Records from a collection:
######

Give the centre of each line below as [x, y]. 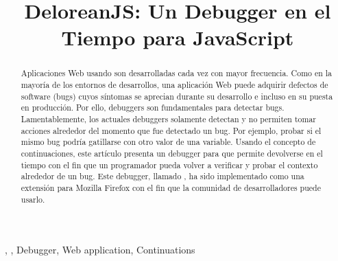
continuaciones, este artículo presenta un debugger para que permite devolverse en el [172, 153]
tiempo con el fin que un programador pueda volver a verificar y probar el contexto [169, 164]
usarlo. [33, 199]
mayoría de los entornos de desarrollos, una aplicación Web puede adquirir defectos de [174, 85]
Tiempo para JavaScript [178, 37]
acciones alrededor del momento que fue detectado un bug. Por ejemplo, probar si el [171, 130]
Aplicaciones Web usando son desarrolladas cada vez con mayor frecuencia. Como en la [177, 73]
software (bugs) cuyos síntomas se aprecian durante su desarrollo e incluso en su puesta [177, 96]
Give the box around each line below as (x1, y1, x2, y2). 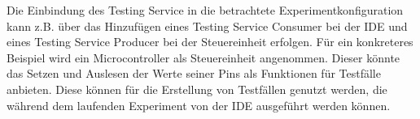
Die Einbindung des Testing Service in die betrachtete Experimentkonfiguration (7, 2, 404, 18)
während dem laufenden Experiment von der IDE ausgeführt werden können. (7, 96, 391, 113)
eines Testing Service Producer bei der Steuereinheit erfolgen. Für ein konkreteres (7, 33, 413, 50)
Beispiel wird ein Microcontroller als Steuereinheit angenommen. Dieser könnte (7, 49, 400, 66)
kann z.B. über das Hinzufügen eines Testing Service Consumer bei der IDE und (7, 17, 408, 34)
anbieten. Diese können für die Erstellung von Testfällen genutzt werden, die (7, 80, 387, 97)
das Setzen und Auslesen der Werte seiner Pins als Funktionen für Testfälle (7, 65, 381, 82)
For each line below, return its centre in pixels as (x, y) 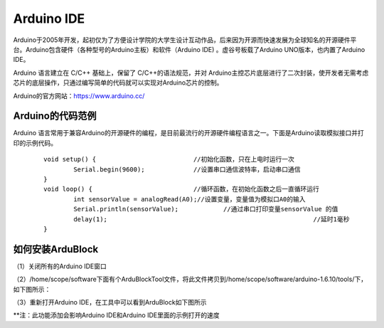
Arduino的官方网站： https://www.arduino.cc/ (79, 95)
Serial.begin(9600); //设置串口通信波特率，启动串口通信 (187, 169)
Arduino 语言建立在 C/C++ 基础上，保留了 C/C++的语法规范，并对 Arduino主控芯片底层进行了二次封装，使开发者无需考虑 (191, 73)
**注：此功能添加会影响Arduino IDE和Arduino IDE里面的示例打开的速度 (116, 315)
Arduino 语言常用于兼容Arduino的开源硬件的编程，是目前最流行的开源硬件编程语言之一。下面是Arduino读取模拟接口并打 (188, 133)
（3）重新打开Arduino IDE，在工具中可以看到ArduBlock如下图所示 (110, 302)
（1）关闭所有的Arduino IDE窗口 (60, 266)
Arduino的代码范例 (55, 116)
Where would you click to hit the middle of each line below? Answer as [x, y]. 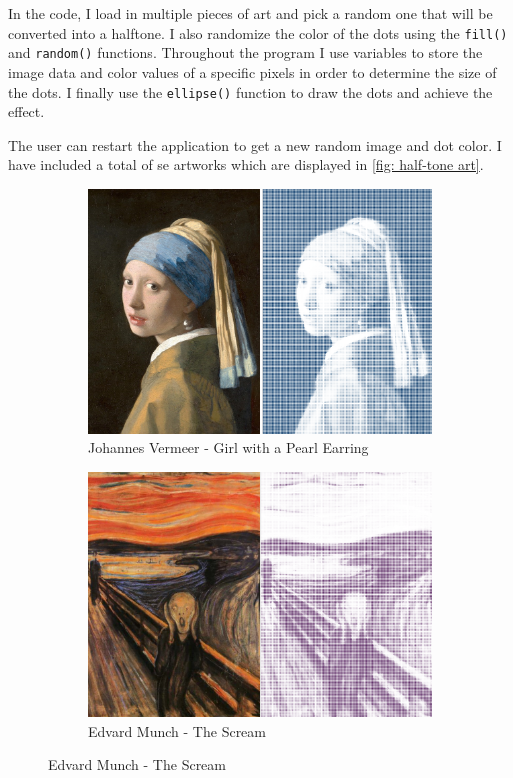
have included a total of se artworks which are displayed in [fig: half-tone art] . [246, 164]
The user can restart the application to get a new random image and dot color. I [255, 144]
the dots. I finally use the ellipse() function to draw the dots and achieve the [250, 91]
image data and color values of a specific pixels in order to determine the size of [252, 71]
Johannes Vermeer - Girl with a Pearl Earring [228, 447]
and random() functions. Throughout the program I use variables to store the [245, 52]
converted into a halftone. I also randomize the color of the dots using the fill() [258, 32]
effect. [26, 111]
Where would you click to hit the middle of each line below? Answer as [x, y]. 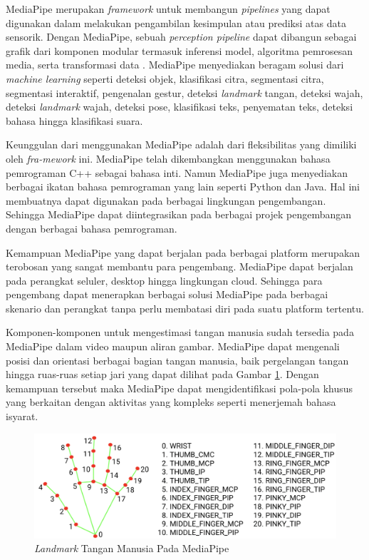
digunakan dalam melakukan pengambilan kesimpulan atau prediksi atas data [176, 22]
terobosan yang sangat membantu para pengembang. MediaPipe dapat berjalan [180, 266]
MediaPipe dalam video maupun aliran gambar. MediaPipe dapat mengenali [173, 346]
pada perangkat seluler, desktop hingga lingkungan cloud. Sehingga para [164, 280]
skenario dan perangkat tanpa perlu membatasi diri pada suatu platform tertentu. [185, 308]
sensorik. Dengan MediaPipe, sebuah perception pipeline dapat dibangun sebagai [181, 37]
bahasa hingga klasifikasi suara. [74, 120]
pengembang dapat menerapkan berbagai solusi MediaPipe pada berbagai [167, 294]
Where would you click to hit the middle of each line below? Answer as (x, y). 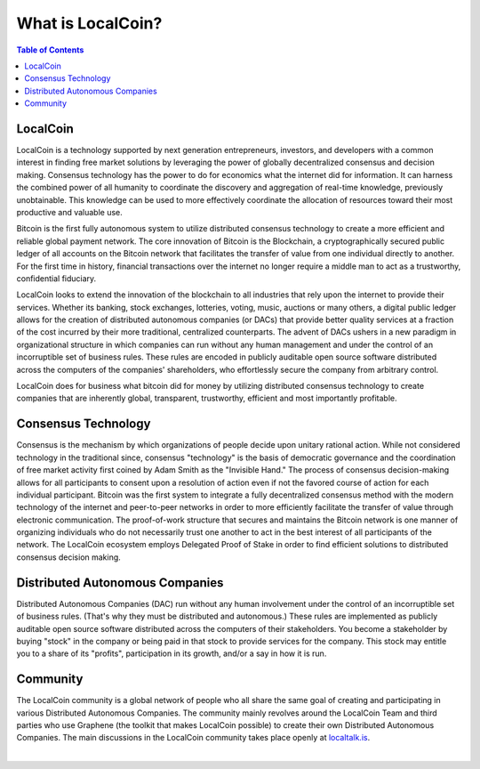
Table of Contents (50, 50)
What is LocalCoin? (89, 23)
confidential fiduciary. (56, 278)
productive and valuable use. (70, 212)
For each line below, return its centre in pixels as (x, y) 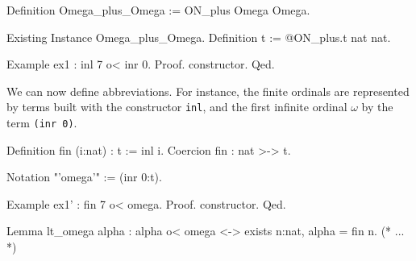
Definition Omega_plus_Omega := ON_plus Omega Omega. (158, 10)
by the (377, 107)
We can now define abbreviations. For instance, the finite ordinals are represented (208, 91)
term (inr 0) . (42, 123)
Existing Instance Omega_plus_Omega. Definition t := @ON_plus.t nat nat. (199, 37)
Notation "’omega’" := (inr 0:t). (84, 177)
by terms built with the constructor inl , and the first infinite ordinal (177, 107)
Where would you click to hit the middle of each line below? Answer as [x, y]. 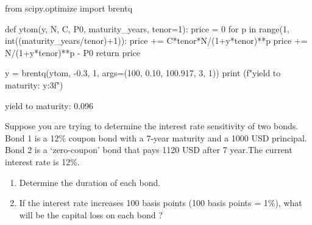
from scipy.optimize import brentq [69, 8]
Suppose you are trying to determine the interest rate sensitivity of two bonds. [152, 126]
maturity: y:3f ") [34, 84]
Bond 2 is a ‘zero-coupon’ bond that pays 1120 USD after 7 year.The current [149, 150]
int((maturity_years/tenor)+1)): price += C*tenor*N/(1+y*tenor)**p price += [156, 41]
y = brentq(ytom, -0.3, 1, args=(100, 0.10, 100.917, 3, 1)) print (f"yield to [143, 73]
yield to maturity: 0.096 [49, 105]
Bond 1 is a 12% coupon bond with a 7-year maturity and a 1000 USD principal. [156, 137]

######

Exercise goal: Without any pictures, please write out the lines from the one containing "by the (377, 107)" through the final line of the data, exactly and inclusive of both ends.

Written response:
by the (377, 107)
We can now define abbreviations. For instance, the finite ordinals are represented (208, 91)
term (inr 0) . (42, 123)
Existing Instance Omega_plus_Omega. Definition t := @ON_plus.t nat nat. (199, 37)
Notation "’omega’" := (inr 0:t). (84, 177)
by terms built with the constructor inl , and the first infinite ordinal (177, 107)
Where would you click to hit the middle of each line below? Answer as [x, y]. 
from scipy.optimize import brentq [69, 8]
Suppose you are trying to determine the interest rate sensitivity of two bonds. [152, 126]
maturity: y:3f ") [34, 84]
Bond 2 is a ‘zero-coupon’ bond that pays 1120 USD after 7 year.The current [149, 150]
int((maturity_years/tenor)+1)): price += C*tenor*N/(1+y*tenor)**p price += [156, 41]
y = brentq(ytom, -0.3, 1, args=(100, 0.10, 100.917, 3, 1)) print (f"yield to [143, 73]
yield to maturity: 0.096 [49, 105]
Bond 1 is a 12% coupon bond with a 7-year maturity and a 1000 USD principal. [156, 137]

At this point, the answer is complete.